The proportion of null values among the "genre" type variables is too high that makes these columns not useful 
for further analysis, therefore, we will drop them

In [None]:
# drop the unwanted columns
new_column_spotify_artist = spotify_artist_df.drop("genre_0","genre_1", "genre_2", "genre_3","genre_4",
                                                        "genre_5","genre_6")

new_column_spotify_artist.show()

In [None]:
# Change the datatype of followers column frong string to integer.
new_column_spotify_artist=new_column_spotify_artist.withColumn("followers",col("followers").cast("int"))

# Working on spotify_tracks_data_2023.csv

## Cleaning the data

In [22]:
spotify_track_df=spark.read.format("csv")\
                     .option("header","true")\
                     .option("mode","PERMISSIVE")\
                     .option("inferschema","true")\
                     .load("C:/Users/vinishkumar.yadav/pyspark/spotify_dataset/data/spotify_tracks_data_2023.csv")

In [None]:
spotify_track_df.show()

In [None]:
# Display the columns of dataset
spotify_track_df.columns

In [24]:
# Display the datatype of columns
spotify_track_df.printSchema()

root
 |-- id: string (nullable = true)
 |-- track_popularity: integer (nullable = true)
 |-- explicit: boolean (nullable = true)



In [None]:
# Find rows and columns
row_count_spotify_track=spotify_track_df.count()
column_count_spotify_track=len(spotify_track_df.columns)

print(f"Number of rows    : {row_count_spotify_track}")
print(f"Number of columns : {column_count_spotify_track}")

In [None]:
# Find the null values in the entire dataframe
null_count_spotify_track=spotify_track_df.select([sum(col(i).isNull().cast("int")).alias(i) for i in spotify_track_df.columns])
null_count_spotify_track.show()

# Working on spotify_feature_data_2023.csv

## Cleaning the data

In [26]:
spotify_feature_df=spark.read.format("csv")\
                     .option("header","true")\
                     .option("mode","PERMISSIVE")\
                     .option("inferschema","true")\
                     .load("C:/Users/vinishkumar.yadav/pyspark/spotify_dataset/data/spotify_features_data_2023.csv")

In [None]:
spotify_feature_df.show()

In [None]:
# Display the columns of dataset
spotify_feature_df.columns

In [None]:
# Find rows and columns
row_count_spotify_feature=spotify_feature_df.count()
column_count_spotify_feature=len(spotify_feature_df.columns)

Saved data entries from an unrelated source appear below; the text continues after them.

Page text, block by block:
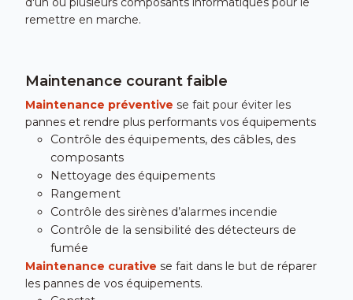
remettre en marche.
Maintenance courant faible
Maintenance préventive se fait pour éviter les
pannes et rendre plus performants vos équipements
Contrôle des équipements, des câbles, des
composants
Nettoyage des équipements
Rangement
Contrôle des sirènes d’alarmes incendie
Contrôle de la sensibilité des détecteurs de
fumée
Maintenance curative se fait dans le but de réparer
les pannes de vos équipements.
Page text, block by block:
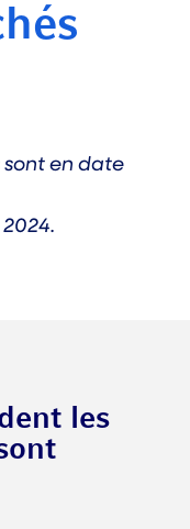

print(f"Number of rows    : {row_count_spotify_feature}")
print(f"Number of columns : {column_count_spotify_feature}")

In [28]:
# Display the datatype of columns
spotify_feature_df.printSchema()

root
 |-- danceability: double (nullable = true)
 |-- energy: double (nullable = true)
 |-- key: integer (nullable = true)
 |-- loudness: double (nullable = true)
 |-- mode: integer (nullable = true)
 |-- speechiness: double (nullable = true)
 |-- acousticness: double (nullable = true)
 |-- instrumentalness: double (nullable = true)
 |-- liveness: double (nullable = true)
 |-- valence: double (nullable = true)
 |-- tempo: double (nullable = true)
 |-- type: string (nullable = true)
 |-- id: string (nullable = true)
 |-- uri: string (nullable = true)
 |-- track_href: string (nullable = true)
 |-- analysis_url: string (nullable = true)
 |-- duration_ms: integer (nullable = true)
 |-- time_signature: integer (nullable = true)



In [None]:
# Find the null values in the entire dataframe
null_count_spotify_feature=spotify_feature_df.select([sum(col(i).isNull().cast("int")).alias(i) for i in spotify_feature_df.columns])
null_count_spotify_feature.show()

In [None]:
# drop the unwanted columns
new_column_spotify_feature = spotify_feature_df.drop("type","uri", "track_href", "analysis_url")

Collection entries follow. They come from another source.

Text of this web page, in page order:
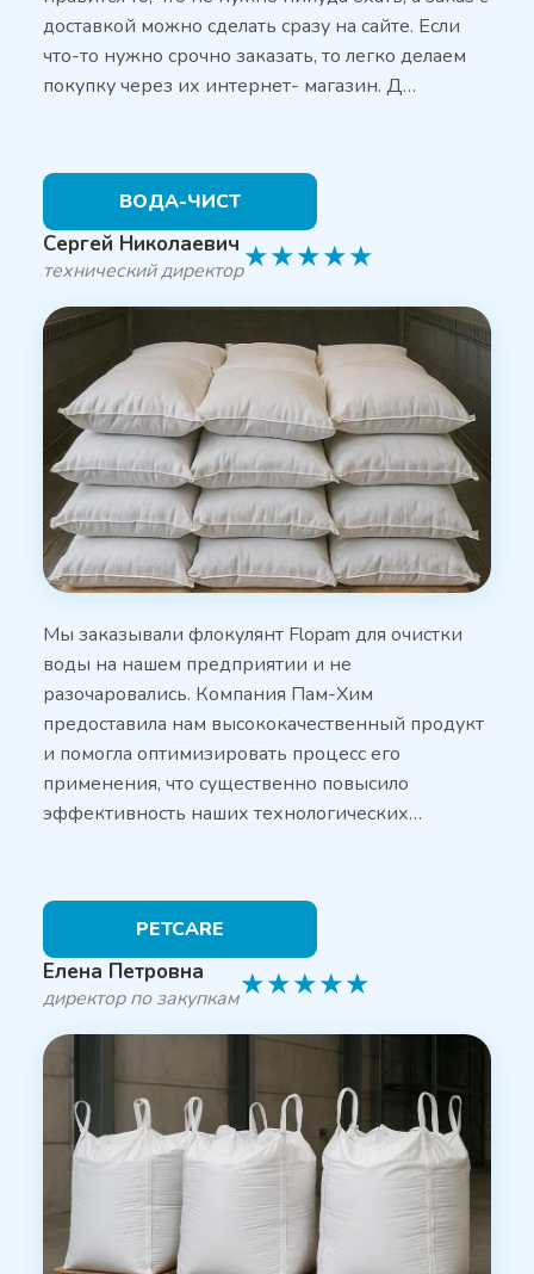
доставкой можно сделать сразу на сайте. Если
что-то нужно срочно заказать, то легко делаем
покупку через их интернет- магазин. Д…
ВОДА-ЧИСТ
Сергей Николаевич
технический директор★★★★★
Мы заказывали флокулянт Flopam для очистки
воды на нашем предприятии и не
разочаровались. Компания Пам-Хим
предоставила нам высококачественный продукт
и помогла оптимизировать процесс его
применения, что существенно повысило
эффективность наших технологических…
PETCARE
Елена Петровна
директор по закупкам★★★★★

new_column_spotify_feature.show()

# Transformation on spotify_artist_data_2023.csv

#### Top 5 artists based on total number of followers.

In [None]:
top_5_artist=new_column_spotify_artist.select('followers','name')\
                                      .orderBy(col("followers").desc()).limit(5)
top_5_artist.show()

#### Top 5 artists based on average popularity rating.

In [None]:
top_5_artist_avg = new_column_spotify_artist.groupBy("name").agg(avg("artist_popularity").alias("avg_popularity"))\
                                            .orderBy(col("avg_popularity").desc()).limit(5)
top_5_artist_avg.show()

####  Who are the artists in the top 50 and how many songs to they have in this list?

In [None]:
new_df_join = new_column_spotify_artist.join(new_column_spotify_album,new_column_spotify_album.artist_id==new_column_spotify_artist.id,"inner")

In [None]:
top_50_artist = new_df_join.groupBy("artist_id","name").agg(count("track_id").alias("total_tracks")).orderBy(col("total_tracks").desc()).limit(50)
top_50_artist.show()

# Transformation on spotify_track_data_2023.csv

#### How has the proportion of explicit content behaved over the years?

In [None]:
spotify_track_df
new_column_spotify_album

In [215]:
spotify_track_join = spotify_track_df.join(new_column_spotify_album, new_column_spotify_album.track_id==spotify_track_df.id,"inner")

In [110]:
explicit_behaviour = spotify_track_join.withColumn("release_year", year("release_date"))\
                                            .groupBy("explicit","release_year").agg(count(col("explicit")).alias("explicit_count"))\
                                            .orderBy(col("release_year"))

In [None]:
explicit_behaviour.show(5,False)

#### Create a new variable to track the proportion of tracks with explicit content, among the total tracks per year.

In [None]:
total_tracks_per_year = spotify_track_join.withColumn("release_year", year("release_date"))\
                                        .filter(col("release_year").isNotNull())\
                                        .groupBy("release_year","explicit").agg(sum(col("total_tracks")).alias("total_tracks")
                                                                                ,count(col("explicit")).alias("explicit_count"))\
                                        .orderBy(col("release_year"))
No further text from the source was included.